== Supplied material

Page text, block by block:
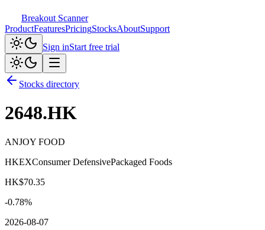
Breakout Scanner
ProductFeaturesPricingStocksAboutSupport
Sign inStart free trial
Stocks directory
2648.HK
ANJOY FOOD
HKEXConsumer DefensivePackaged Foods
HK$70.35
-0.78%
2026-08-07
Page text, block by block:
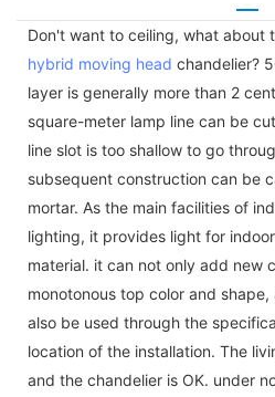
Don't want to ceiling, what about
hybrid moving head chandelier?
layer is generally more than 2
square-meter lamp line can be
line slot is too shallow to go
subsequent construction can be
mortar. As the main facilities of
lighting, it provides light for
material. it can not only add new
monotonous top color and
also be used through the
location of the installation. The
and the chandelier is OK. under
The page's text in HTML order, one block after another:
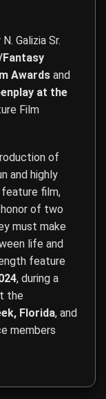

====

_Exercise requirements_
Your answer must be an exact copy of the listing, minus its pictures.

_Solution to this task_
Page text, block by block:
Breakout Scanner
ProductFeaturesPricingStocksAboutSupport
Sign inStart free trial
Stocks directory
2648.HK
ANJOY FOOD
HKEXConsumer DefensivePackaged Foods
HK$70.35
-0.78%
2026-08-07
Page text, block by block:
Don't want to ceiling, what about
hybrid moving head chandelier?
layer is generally more than 2
square-meter lamp line can be
line slot is too shallow to go
subsequent construction can be
mortar. As the main facilities of
lighting, it provides light for
material. it can not only add new
monotonous top color and
also be used through the
location of the installation. The
and the chandelier is OK. under
The page's text in HTML order, one block after another:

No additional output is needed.